Due to blockchain technology's decentralized nature, blockchain network blocks may be subject to reorganization. Consequently, each contract method deployed on an Enhanced Blockchain Features (EBF) platform must have a robust process to handle reorganization events and restore the contract to its prior state in such an event. In the context of the EBF platform, a reorganization refers to a mechanism that restructures the blockchain network in response to a network-wide consensus failure, ensuring the integrity and consistency of the blockchain. The reorganization process is critical in enabling the EBF platform to maintain a reliable and secure environment for executing contracts, minimizing the risk of failure, data loss, inconsistency, or corruption during a blockchain reorganization.
In summary, the processing of EBF messages involves validating transactions, extracting and deserializing EBF messages, locating and executing contract methods, making necessary state changes to the blockchain, and preventing replay attacks through the use of transaction signatures.
The validation of transactions constitutes a critical step in processing blocks within the EBF infrastructure.

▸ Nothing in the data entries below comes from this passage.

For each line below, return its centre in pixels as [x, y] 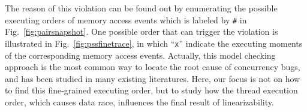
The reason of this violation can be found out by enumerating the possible [141, 8]
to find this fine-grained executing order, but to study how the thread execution [151, 90]
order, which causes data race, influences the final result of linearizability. [139, 102]
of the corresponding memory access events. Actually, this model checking [140, 55]
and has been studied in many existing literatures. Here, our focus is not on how [153, 78]
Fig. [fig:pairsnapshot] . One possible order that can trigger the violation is [142, 31]
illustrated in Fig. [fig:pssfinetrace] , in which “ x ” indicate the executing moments [154, 43]
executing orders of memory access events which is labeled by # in [126, 19]

Upon adding a new block to the blockchain, it is imperative to ascertain the validity of the transactions contained within it and to ensure they conform to the regulations stipulated by the EBF platform. This validation procedure comprises a comprehensive review of the EBF messages and the digital signatures embedded within them, an examination of the transaction inputs and outputs, and a check to ensure the absence of double-spending and invalid EBF states. The nodes within the network undertake the validation process and participate in the consensus protocol, arriving at a collective agreement on the veracity of the transactions within the block. Upon successful validation, the transactions are appended to the block and propagated to the other nodes within the network. The block processing mechanism within the EBF infrastructure closely resembles that of the conventional blockchain, with the additional layer of EBF validation superimposed upon it.

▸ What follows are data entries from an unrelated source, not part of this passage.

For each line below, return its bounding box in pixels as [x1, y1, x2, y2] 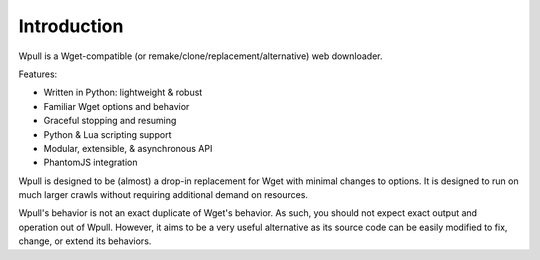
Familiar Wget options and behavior [43, 100, 190, 112]
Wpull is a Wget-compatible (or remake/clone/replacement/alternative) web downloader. [18, 50, 384, 62]
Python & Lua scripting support [43, 128, 172, 140]
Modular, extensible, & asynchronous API [43, 142, 213, 154]
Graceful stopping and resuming [43, 115, 177, 127]
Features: [18, 68, 58, 80]
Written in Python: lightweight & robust [43, 86, 203, 99]
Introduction [18, 15, 124, 37]
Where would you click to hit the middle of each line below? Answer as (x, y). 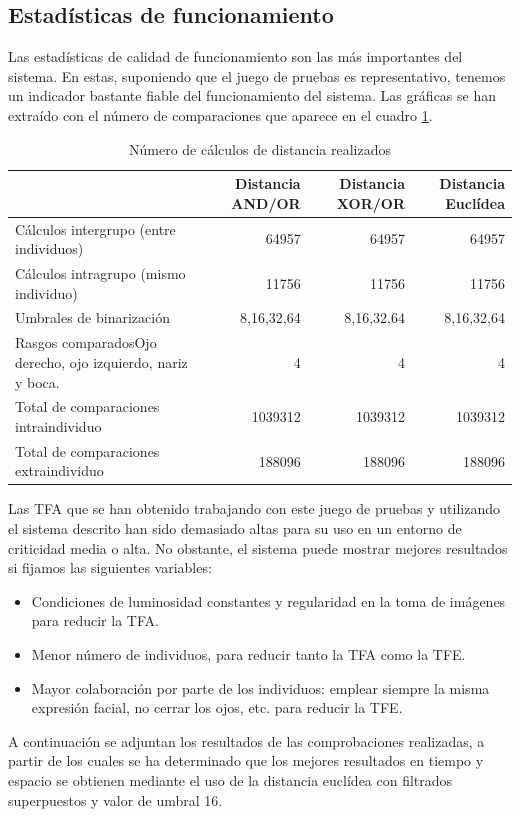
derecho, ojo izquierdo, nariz (101, 361)
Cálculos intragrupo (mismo (100, 273)
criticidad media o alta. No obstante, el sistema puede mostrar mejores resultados (258, 547)
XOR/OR (370, 202)
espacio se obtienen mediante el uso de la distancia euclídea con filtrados (230, 780)
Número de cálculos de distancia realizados (259, 148)
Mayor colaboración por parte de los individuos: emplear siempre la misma (260, 687)
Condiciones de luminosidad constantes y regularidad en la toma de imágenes (268, 600)

The proper execution of smart contracts constitutes another pivotal aspect of block processing on the EBF infrastructure. Smart contracts represent self-executing software programs that operate on the blockchain and automate the execution of predetermined rules and conditions. This feature is deemed essential for the EBF platform, as it facilitates the integration of more sophisticated features that can interact with the network in real-time. The execution of smart contracts entails the validation of the input data that is passed through messages, the execution of the underlying code, and the updating of the contract state. The nodes within the network undertake the task of executing smart contracts, where they execute the contract code and arrive at a consensus on the updated contract state.

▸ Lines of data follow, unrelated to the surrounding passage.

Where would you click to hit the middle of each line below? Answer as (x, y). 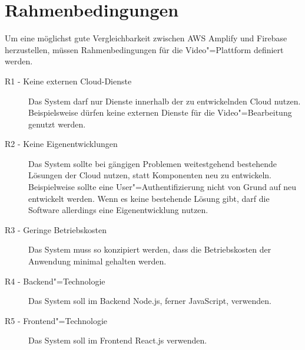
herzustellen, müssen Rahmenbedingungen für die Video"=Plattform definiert (144, 49)
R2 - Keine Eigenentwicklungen (61, 144)
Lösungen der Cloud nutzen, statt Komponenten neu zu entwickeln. (150, 175)
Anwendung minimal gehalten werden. (97, 261)
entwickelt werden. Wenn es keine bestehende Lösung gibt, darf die (149, 198)
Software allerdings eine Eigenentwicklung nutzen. (118, 210)
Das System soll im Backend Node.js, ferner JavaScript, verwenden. (150, 301)
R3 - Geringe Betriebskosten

State management is another crucial aspect of block processing on the EBF infrastructure. State refers to the current state of the blockchain network, which includes the balances of accounts, the state of contracts, and the current state of the consensus protocol. State management involves updating the network state based on the transactions included in the block and the execution of smart contracts. Nodes in the network perform this process by maintaining a copy of the current state of the network and updating it as new blocks are added to the blockchain. State management plays a vital role in ensuring the consistency and integrity of the blockchain network by ensuring that the current state of the network reflects the latest valid transactions and contract executions.